> **Work request**: Only the lines from the start of the data below through the line that contains "pour une démo ?" are to be copied, exactly and without pictures.

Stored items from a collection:

--------------------------------

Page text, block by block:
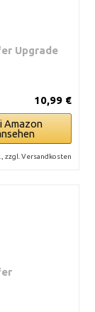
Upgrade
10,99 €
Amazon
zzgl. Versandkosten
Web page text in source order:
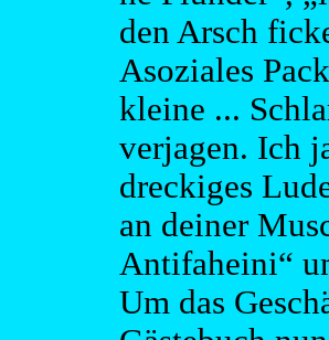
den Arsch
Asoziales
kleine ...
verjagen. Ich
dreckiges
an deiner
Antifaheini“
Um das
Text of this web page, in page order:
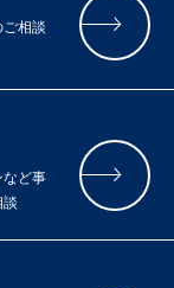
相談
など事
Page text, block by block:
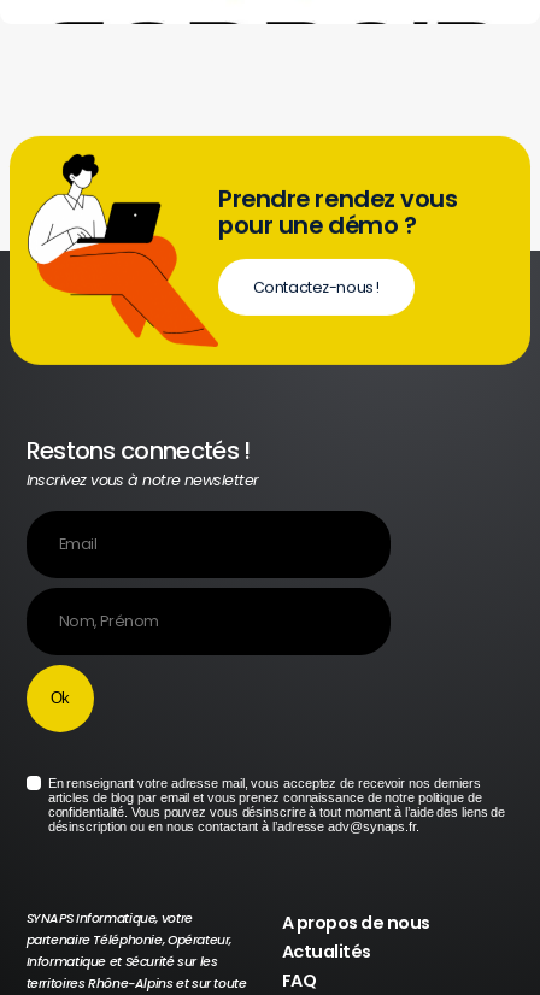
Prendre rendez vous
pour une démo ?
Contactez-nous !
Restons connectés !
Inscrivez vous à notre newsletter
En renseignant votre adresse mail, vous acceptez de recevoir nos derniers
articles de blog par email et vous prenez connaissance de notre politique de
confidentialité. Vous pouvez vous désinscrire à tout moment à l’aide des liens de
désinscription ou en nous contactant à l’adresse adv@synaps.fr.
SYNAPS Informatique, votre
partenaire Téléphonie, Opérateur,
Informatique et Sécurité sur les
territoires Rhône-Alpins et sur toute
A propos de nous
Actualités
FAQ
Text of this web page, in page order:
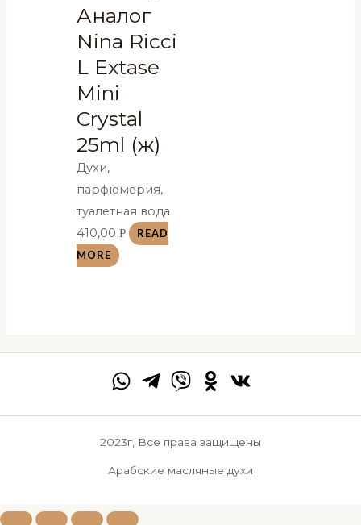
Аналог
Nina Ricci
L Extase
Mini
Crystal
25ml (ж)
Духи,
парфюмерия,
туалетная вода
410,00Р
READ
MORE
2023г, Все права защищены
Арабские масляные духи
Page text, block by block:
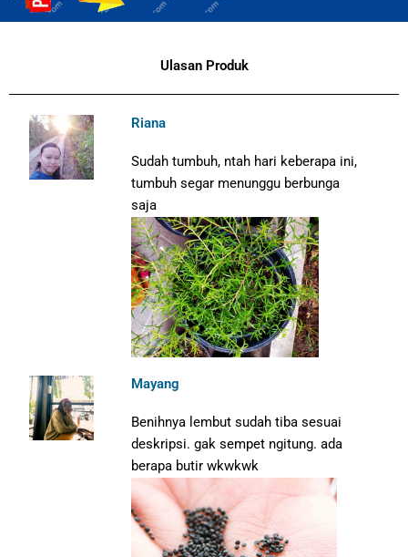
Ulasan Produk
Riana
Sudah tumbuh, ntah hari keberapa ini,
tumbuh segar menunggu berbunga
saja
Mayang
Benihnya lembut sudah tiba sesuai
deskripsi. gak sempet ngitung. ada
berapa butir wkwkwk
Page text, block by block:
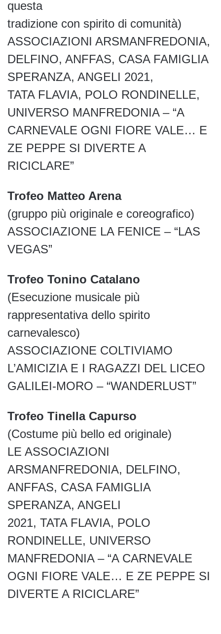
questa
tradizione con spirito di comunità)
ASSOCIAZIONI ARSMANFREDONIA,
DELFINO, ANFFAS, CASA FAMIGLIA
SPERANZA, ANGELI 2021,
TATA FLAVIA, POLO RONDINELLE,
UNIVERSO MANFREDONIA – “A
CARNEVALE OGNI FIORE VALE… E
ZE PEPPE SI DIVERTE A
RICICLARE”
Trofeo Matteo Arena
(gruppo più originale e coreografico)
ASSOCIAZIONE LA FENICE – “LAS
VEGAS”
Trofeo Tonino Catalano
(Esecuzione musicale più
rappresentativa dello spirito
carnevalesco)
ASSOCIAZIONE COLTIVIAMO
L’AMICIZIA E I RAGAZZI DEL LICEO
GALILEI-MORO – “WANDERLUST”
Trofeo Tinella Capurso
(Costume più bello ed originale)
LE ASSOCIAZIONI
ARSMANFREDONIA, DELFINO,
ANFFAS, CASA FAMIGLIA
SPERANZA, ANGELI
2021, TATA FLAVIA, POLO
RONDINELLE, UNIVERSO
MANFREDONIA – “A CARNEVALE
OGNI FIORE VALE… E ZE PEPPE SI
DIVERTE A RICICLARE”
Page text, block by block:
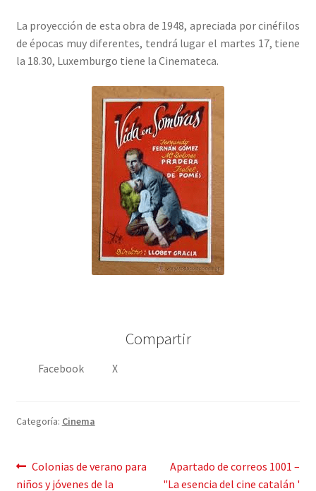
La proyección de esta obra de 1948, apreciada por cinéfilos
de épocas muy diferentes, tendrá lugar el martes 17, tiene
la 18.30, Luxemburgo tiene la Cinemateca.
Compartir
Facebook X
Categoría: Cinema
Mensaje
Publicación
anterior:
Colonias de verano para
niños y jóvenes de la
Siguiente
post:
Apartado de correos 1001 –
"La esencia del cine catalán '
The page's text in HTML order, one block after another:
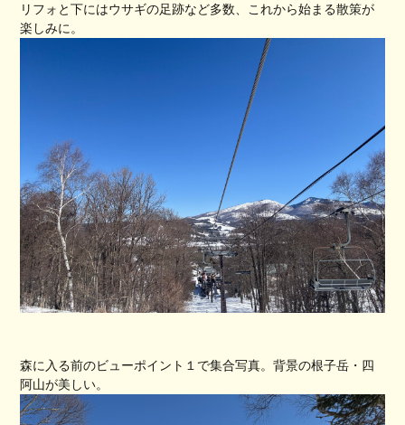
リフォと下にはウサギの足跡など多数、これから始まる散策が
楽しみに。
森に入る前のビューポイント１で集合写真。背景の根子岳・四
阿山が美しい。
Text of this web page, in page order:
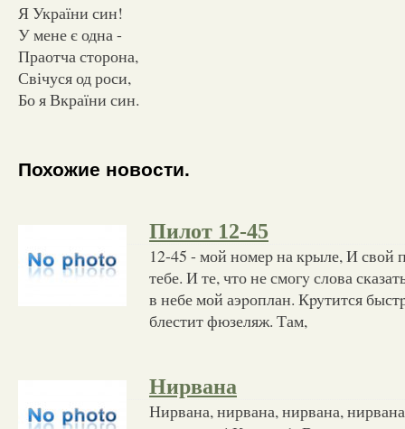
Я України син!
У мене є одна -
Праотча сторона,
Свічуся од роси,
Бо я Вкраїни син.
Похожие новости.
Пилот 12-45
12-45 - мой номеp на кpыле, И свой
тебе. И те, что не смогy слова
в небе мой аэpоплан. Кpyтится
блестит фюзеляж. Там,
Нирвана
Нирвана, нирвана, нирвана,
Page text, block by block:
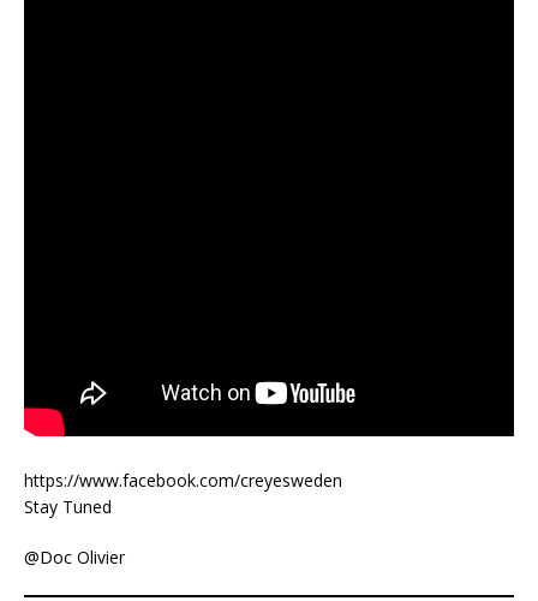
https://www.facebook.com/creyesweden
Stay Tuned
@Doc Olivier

--------------------------------

> **Problem solution**:
Page text, block by block:
Upgrade
10,99 €
Amazon
zzgl. Versandkosten
Web page text in source order:
den Arsch
Asoziales
kleine ...
verjagen. Ich
dreckiges
an deiner
Antifaheini“
Um das
Text of this web page, in page order:
相談
など事
Page text, block by block:
Prendre rendez vous
pour une démo ?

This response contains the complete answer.